Family firms are an integral part of Oman’s economy and have contributed significantly to the GDP of the country which sustains economic growth. Family business is defined as a business in which two or more members of a family are involved and the majority of ownership and control lies within the family. Family business is one of the oldest forms of business organisation.
Family ownership is often associated with a double role for the family as that of owners and managers of the firm. In economic terms, families make firm-specific investments in human capital, which makes them reluctant to give up control. This, and the fact that typically a higher share of owner’s wealth is invested in the firm, creates a long-term commitment to the survival of the company and results in family firms being more risk-averse than other firms.
The business families established by parents and their grandparents under extreme circumstances are passed on to the next generation till their companies attain a certain level of popularity.
However, some companies faced prospects to become extinct after the third generation. The business families in Oman represent roughly around 90 per cent of the total companies and their contribution to the national economy however is still very much limited.
The private companies in Oman have achieved significant success during the last four decades. However, we are looking at the bright side to see more expansion to avoid any disastrous results that affect them, particularly companies which are transferred from the founder to future generations.
This invariably makes me think about the transformation into joint stock companies through their inclusion in the financial market as a necessity. Primarily this will avoid conflicts like the law of averages on age and inheritance issues as most of them desire to have prime positions to head the company.
The financial crisis which affected the region since 2014 revealed that private companies solely depend on government support through tenders and supplies to the government sector.

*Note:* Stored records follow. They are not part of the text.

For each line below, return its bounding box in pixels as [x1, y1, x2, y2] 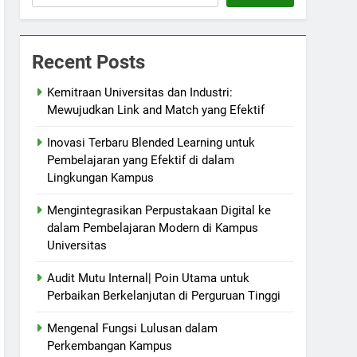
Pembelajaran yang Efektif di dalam [47, 153, 235, 167]
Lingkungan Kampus [47, 171, 155, 185]
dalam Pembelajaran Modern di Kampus [47, 221, 259, 235]
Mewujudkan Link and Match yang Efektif [47, 103, 265, 117]
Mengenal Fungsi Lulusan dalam [47, 321, 218, 335]
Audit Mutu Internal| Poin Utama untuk [47, 271, 250, 285]
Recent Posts [32, 51, 146, 73]
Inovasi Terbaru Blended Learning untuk [47, 135, 256, 150]
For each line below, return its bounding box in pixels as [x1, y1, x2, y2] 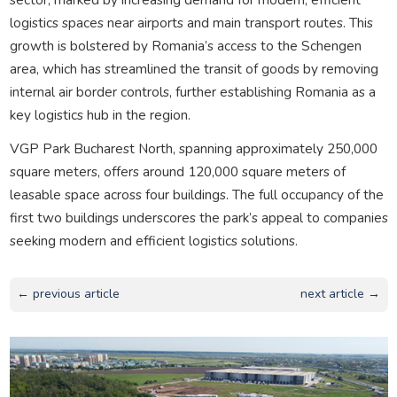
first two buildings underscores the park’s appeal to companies [9, 207, 388, 227]
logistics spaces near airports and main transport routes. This [9, 12, 373, 32]
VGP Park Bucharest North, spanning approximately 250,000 [9, 138, 378, 158]
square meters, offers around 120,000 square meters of [9, 161, 346, 181]
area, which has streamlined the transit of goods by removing [9, 58, 378, 78]
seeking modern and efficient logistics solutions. [9, 230, 298, 250]
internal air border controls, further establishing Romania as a [9, 82, 376, 101]
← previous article [16, 285, 120, 303]
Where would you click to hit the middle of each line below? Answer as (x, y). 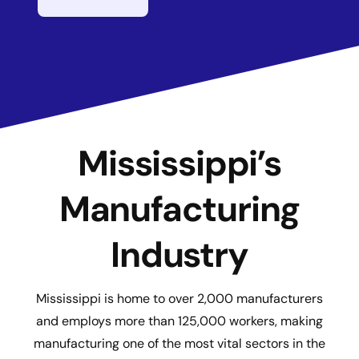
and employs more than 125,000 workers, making (179, 321)
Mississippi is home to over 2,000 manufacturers (179, 298)
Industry (179, 255)
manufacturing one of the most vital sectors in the (179, 343)
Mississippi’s (179, 163)
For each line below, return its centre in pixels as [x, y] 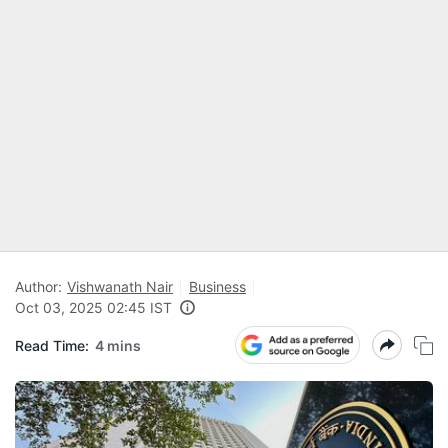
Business [217, 286]
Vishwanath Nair [120, 286]
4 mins [118, 345]
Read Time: [52, 345]
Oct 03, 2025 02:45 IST [93, 307]
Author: [38, 286]
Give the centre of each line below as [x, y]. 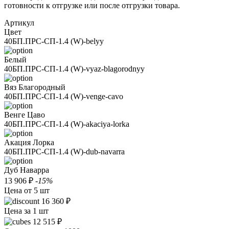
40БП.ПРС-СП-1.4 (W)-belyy [54, 41]
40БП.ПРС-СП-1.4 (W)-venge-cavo [64, 96]
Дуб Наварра [27, 170]
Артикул [19, 22]
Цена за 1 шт [26, 211]
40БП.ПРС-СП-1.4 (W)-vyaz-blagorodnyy [74, 68]
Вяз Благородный [35, 87]
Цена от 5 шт [27, 190]
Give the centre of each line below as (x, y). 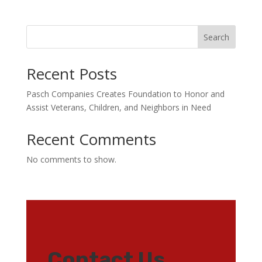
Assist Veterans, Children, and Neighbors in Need (118, 107)
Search (217, 37)
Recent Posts (71, 74)
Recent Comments (91, 139)
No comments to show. (71, 159)
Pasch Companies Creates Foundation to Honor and (125, 94)
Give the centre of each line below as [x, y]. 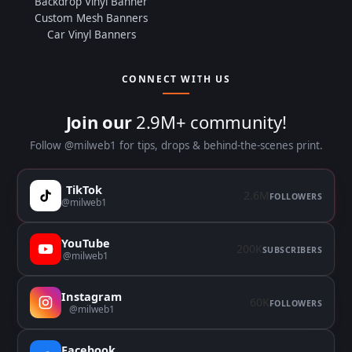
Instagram [92, 297]
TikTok [84, 190]
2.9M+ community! [211, 121]
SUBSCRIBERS [292, 249]
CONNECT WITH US [176, 79]
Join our [101, 121]
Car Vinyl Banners [91, 34]
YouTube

Unfortunately, Sultanate’s economy depended more on international companies’ more than local ones since we do not have many companies who can achieve what is expected.
For example, most of the companies which work to develop the real estates are global and the recent signing of a Memorandum of Understanding with Damac Company to develop the Sultan Qaboos Port in Muttrah to transform it to tourist spot is one of many examples.
We need to have more firms to merge and form major conglomerates or companies. They can benefit from the many facilities offered by Muscat Securities Market (MSM) or from different establishments. They can obtain large loans from finance companies because banks give large loans to the joint stock companies rather than for family business.
As I write this article, I am trying to get accurate figures from the concerned authorities with regard to capital of family business and how much is its contribution to the national economy. I think we need more studies on how we can establish companies and on how we can handle big infrastructure projects.